◆ **Source material**
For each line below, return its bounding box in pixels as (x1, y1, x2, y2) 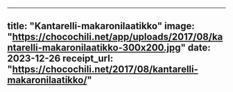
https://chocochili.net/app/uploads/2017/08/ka (12, 31, 223, 43)
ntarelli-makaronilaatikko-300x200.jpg (7, 42, 182, 54)
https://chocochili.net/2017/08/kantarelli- (12, 64, 199, 75)
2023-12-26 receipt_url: (7, 53, 114, 64)
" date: (180, 42, 212, 54)
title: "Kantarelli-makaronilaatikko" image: (7, 20, 196, 32)
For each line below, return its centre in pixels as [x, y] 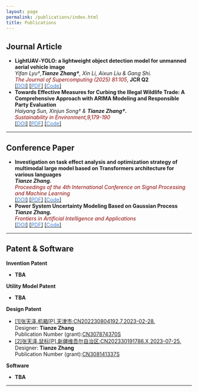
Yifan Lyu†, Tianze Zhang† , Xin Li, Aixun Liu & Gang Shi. [83, 73]
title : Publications [32, 22]
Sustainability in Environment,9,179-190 [62, 117]
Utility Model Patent [31, 286]
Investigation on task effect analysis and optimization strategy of [96, 162]
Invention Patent [27, 263]
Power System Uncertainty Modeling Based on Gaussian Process [96, 206]
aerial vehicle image [40, 67]
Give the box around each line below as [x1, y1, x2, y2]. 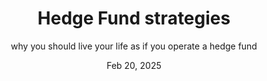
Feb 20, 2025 [106, 59, 162, 71]
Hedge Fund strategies [37, 7, 231, 30]
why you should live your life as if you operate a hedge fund [10, 40, 258, 52]
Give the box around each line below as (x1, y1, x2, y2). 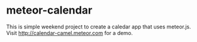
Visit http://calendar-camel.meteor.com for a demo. (6, 29, 133, 36)
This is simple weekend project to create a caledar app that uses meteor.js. (6, 23, 192, 30)
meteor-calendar (6, 4, 93, 17)
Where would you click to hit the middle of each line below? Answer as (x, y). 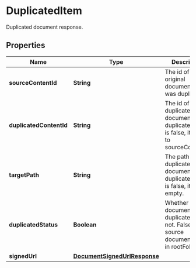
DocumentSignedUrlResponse (116, 256)
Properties (26, 45)
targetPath (24, 175)
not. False (178, 225)
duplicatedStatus (34, 225)
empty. (174, 193)
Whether (177, 202)
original (175, 79)
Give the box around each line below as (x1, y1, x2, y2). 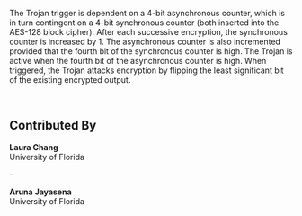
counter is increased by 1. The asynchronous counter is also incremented (9, 36, 281, 47)
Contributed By (9, 118, 97, 133)
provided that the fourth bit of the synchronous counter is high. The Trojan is (9, 46, 293, 57)
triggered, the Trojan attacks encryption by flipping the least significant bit (9, 65, 285, 76)
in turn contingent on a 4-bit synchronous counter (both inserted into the (9, 17, 280, 28)
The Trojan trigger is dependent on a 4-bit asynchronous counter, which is (9, 8, 286, 18)
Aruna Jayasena (9, 186, 72, 197)
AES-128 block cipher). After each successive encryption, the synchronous (9, 27, 288, 37)
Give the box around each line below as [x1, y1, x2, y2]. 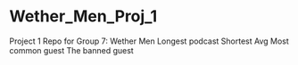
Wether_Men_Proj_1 [9, 6, 158, 27]
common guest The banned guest [9, 45, 134, 55]
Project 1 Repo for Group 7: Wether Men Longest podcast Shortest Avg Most [9, 36, 290, 46]
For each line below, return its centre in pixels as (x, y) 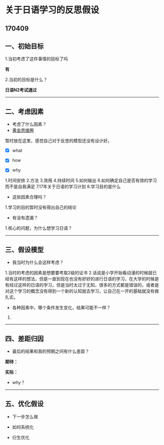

◆ **What to produce**
Copy the lines of the entries above that mention "https".

◆ **Task answer**
https://chocochili.net/app/uploads/2017/08/ka (12, 31, 223, 43)
https://chocochili.net/2017/08/kantarelli- (12, 64, 199, 75)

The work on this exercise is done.